1) The compiler needs to know it is working with a VeRDD[T]
To generate C++ code form the defined lambda functions it is necessary to
involve a macro that rewrites the invocation of filter, map, reduce, etc.
into an Expr
. Due to limitations of the compiler, it is not possible for
VeRDD to override the definitions of many operations such asmap
or groupBy
Therefore to run the macro properly the compiler must know it is working with
a VeRDD[T] instance. Scala's type inference is usually sufficient so it is
not necessary in general to specify the type VeRDD[T]
explicitly. Unless, for
example, you have a function like:
def foo(rdd: RDD[(Long, Long)]): RDD[(Long, Double)] = {
val filtered = rdd.filter((t: (Long, Long)) => t._1 < 10)
rdd.map((t: (Long, Long)) => (t._1, t._2 / 100.0))
}
In this case even if you pass a VeRDD into this function (which will work as
VeRDD[T]
does implements RDD[T]
) it will run the filter
and map
methods
that are defined on RDD and not the ones defined in VeRDD. In this case since
and RDD
API is being called, the VeRDD
passed in will copy the data out of
the VE and continue as a normal RDD. To run this on the VE it is necessary to
overload or redefine this function as taking and returning a VeRDD
like so.
def foo(rdd: VeRDD[(Long, Long)]): VeRDD[(Long, Double)] = {
val filtered = rdd.filter((t: (Long, Long)) => t._1 < 10)

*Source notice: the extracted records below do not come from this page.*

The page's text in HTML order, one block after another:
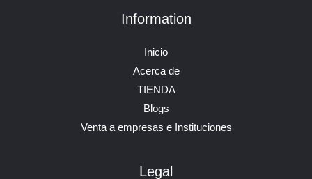
Information
Inicio
Acerca de
TIENDA
Blogs
Venta a empresas e Instituciones
Legal
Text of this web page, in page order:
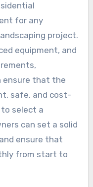
for any
project.
equipment, and
ensure that the
safe, and cost-
select a
can set a solid
ensure that
from start to
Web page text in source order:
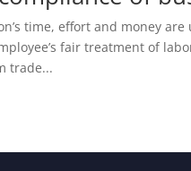
time, effort and money
fair treatment of
trade...
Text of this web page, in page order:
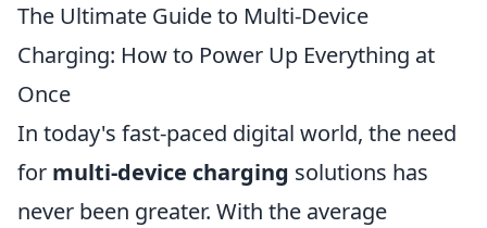
The Ultimate Guide to Multi-Device
Charging: How to Power Up Everything at
Once
In today's fast-paced digital world, the need
for multi-device charging solutions has
never been greater. With the average
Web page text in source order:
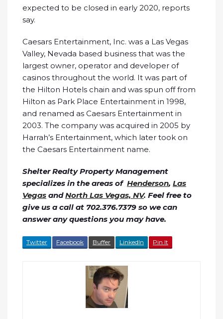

rdd.map((t: (Long, Long)) => (t._1, t._2 / 100.0))
}
2) Lambdas should have types for their parameters
While it is possible to infer the type of the lambda function
parameters based on the type of the RDD
, it is unfortunately not possible
for the compiler to pass that information into the Expr
. To transpile the
expression into C++ it is necessary for the lambda to be as stand alone
as possible, and therefore necessary to define the types for the inputs.
3) Lambdas currently only support a limited number of types
It is currently possible to use Int
, Long
, Double
, Float
and Instant
inside
of lambda function parameters. It is also necessary that there's no implicit
conversions used inside the lambda function, as that is not C++ compatible.

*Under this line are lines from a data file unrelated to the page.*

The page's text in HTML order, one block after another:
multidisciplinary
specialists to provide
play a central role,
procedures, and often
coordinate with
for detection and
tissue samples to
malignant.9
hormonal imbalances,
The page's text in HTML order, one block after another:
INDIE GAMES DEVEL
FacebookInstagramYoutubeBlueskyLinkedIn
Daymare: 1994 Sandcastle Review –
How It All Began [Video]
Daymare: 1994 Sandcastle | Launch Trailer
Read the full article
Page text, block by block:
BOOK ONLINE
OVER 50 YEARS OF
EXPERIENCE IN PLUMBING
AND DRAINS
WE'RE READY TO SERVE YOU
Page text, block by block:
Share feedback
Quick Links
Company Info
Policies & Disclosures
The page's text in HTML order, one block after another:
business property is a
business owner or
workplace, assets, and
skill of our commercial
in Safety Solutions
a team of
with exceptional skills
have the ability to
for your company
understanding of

4) The lambda function must contain the entire code
Calling functions defined elsewhere will get translated in to function calls
in C++. With the exception of some simple numerical functions, the function
will not in general be available on the VE. It is not currently possible to
have scala inline the function when reifying it into an Expr
, but it might
become possible in the future.
5) Custom classes or case classes are not supported
Currently it is necessary to use Tuples when dealing with groups of values as it is not currently possible to inline the definition of the case class. This limitation might be lifted in the future.
Explicit API
The RDD compatible methods of the VeRDD API leverage macros to rewrite the
method call. With map
for example, it is rewritten into vemap
. There
are functions for vefilter
, vegroupBy
, vereduce
, vesortBy
and more.
The example above can be converted to use the ve
methods as follows:
val verdd = sc.veParallelize(numbers)
verdd
.vefilter(reify { (a: Long) => a % 3 == 0 && a % 5 == 0 && a % 15 == 0 })
.vemap(reify { (a: Long) => ((2 * a) + 12) - (a % 15) })
.vereduce(reify { (a: Long, b: Long) => a + b })
In general there's no advantage to using the ve versions of the API other than to be more explicit that it the code will run on the VE.